Exercise directions:
Reproduce all entries word for word.

Given records:
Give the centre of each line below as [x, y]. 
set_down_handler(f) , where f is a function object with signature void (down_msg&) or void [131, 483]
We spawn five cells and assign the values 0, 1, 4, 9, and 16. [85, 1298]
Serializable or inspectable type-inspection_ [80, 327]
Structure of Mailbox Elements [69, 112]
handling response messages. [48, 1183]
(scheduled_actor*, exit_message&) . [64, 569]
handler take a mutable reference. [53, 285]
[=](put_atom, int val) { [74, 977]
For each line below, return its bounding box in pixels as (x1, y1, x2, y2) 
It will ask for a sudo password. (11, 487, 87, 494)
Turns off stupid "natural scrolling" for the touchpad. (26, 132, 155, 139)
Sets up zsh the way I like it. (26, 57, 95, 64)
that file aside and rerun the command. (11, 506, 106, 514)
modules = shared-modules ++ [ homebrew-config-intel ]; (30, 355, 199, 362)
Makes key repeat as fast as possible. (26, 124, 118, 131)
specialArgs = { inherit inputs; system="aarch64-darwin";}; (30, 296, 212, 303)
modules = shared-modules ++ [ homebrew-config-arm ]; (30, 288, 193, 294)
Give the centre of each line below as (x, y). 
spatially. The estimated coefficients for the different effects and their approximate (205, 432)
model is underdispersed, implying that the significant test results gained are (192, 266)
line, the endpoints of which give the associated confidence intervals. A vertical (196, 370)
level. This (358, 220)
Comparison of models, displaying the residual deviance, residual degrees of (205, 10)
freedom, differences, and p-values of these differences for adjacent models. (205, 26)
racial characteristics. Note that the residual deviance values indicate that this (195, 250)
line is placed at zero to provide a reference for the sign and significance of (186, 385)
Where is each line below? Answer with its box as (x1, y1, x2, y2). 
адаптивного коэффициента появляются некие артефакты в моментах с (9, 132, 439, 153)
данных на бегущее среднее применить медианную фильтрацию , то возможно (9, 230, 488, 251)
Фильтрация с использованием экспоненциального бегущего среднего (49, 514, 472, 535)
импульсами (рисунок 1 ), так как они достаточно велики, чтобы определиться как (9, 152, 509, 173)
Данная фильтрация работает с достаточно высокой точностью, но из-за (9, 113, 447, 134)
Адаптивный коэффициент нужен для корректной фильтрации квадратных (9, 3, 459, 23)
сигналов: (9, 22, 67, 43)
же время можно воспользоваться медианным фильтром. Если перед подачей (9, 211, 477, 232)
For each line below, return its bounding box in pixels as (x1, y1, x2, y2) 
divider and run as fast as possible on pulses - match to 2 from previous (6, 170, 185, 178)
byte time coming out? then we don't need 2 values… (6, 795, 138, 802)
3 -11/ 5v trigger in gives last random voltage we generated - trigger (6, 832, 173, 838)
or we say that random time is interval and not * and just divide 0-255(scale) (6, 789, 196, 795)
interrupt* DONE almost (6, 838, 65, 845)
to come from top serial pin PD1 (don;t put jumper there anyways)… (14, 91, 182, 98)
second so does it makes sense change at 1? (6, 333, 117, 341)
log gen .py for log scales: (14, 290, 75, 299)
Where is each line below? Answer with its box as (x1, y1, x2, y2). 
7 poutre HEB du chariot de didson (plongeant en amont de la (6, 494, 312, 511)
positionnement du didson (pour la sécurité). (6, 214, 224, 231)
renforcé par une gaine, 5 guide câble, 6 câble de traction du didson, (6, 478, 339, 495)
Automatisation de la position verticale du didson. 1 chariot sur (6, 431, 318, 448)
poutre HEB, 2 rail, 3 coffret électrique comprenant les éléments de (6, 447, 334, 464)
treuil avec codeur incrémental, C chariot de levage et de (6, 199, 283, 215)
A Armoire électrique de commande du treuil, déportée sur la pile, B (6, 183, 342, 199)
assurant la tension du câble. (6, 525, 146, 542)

Answer:
Give the centre of each line below as [x, y]. 
set_down_handler(f) , where f is a function object with signature void (down_msg&) or void [131, 483]
We spawn five cells and assign the values 0, 1, 4, 9, and 16. [85, 1298]
Serializable or inspectable type-inspection_ [80, 327]
Structure of Mailbox Elements [69, 112]
handling response messages. [48, 1183]
(scheduled_actor*, exit_message&) . [64, 569]
handler take a mutable reference. [53, 285]
[=](put_atom, int val) { [74, 977]
For each line below, return its bounding box in pixels as (x1, y1, x2, y2) 
It will ask for a sudo password. (11, 487, 87, 494)
Turns off stupid "natural scrolling" for the touchpad. (26, 132, 155, 139)
Sets up zsh the way I like it. (26, 57, 95, 64)
that file aside and rerun the command. (11, 506, 106, 514)
modules = shared-modules ++ [ homebrew-config-intel ]; (30, 355, 199, 362)
Makes key repeat as fast as possible. (26, 124, 118, 131)
specialArgs = { inherit inputs; system="aarch64-darwin";}; (30, 296, 212, 303)
modules = shared-modules ++ [ homebrew-config-arm ]; (30, 288, 193, 294)
Give the centre of each line below as (x, y). 
spatially. The estimated coefficients for the different effects and their approximate (205, 432)
model is underdispersed, implying that the significant test results gained are (192, 266)
line, the endpoints of which give the associated confidence intervals. A vertical (196, 370)
level. This (358, 220)
Comparison of models, displaying the residual deviance, residual degrees of (205, 10)
freedom, differences, and p-values of these differences for adjacent models. (205, 26)
racial characteristics. Note that the residual deviance values indicate that this (195, 250)
line is placed at zero to provide a reference for the sign and significance of (186, 385)
Where is each line below? Answer with its box as (x1, y1, x2, y2). 
адаптивного коэффициента появляются некие артефакты в моментах с (9, 132, 439, 153)
данных на бегущее среднее применить медианную фильтрацию , то возможно (9, 230, 488, 251)
Фильтрация с использованием экспоненциального бегущего среднего (49, 514, 472, 535)
импульсами (рисунок 1 ), так как они достаточно велики, чтобы определиться как (9, 152, 509, 173)
Данная фильтрация работает с достаточно высокой точностью, но из-за (9, 113, 447, 134)
Адаптивный коэффициент нужен для корректной фильтрации квадратных (9, 3, 459, 23)
сигналов: (9, 22, 67, 43)
же время можно воспользоваться медианным фильтром. Если перед подачей (9, 211, 477, 232)
For each line below, return its bounding box in pixels as (x1, y1, x2, y2) 
divider and run as fast as possible on pulses - match to 2 from previous (6, 170, 185, 178)
byte time coming out? then we don't need 2 values… (6, 795, 138, 802)
3 -11/ 5v trigger in gives last random voltage we generated - trigger (6, 832, 173, 838)
or we say that random time is interval and not * and just divide 0-255(scale) (6, 789, 196, 795)
interrupt* DONE almost (6, 838, 65, 845)
to come from top serial pin PD1 (don;t put jumper there anyways)… (14, 91, 182, 98)
second so does it makes sense change at 1? (6, 333, 117, 341)
log gen .py for log scales: (14, 290, 75, 299)
Where is each line below? Answer with its box as (x1, y1, x2, y2). 
7 poutre HEB du chariot de didson (plongeant en amont de la (6, 494, 312, 511)
positionnement du didson (pour la sécurité). (6, 214, 224, 231)
renforcé par une gaine, 5 guide câble, 6 câble de traction du didson, (6, 478, 339, 495)
Automatisation de la position verticale du didson. 1 chariot sur (6, 431, 318, 448)
poutre HEB, 2 rail, 3 coffret électrique comprenant les éléments de (6, 447, 334, 464)
treuil avec codeur incrémental, C chariot de levage et de (6, 199, 283, 215)
A Armoire électrique de commande du treuil, déportée sur la pile, B (6, 183, 342, 199)
assurant la tension du câble. (6, 525, 146, 542)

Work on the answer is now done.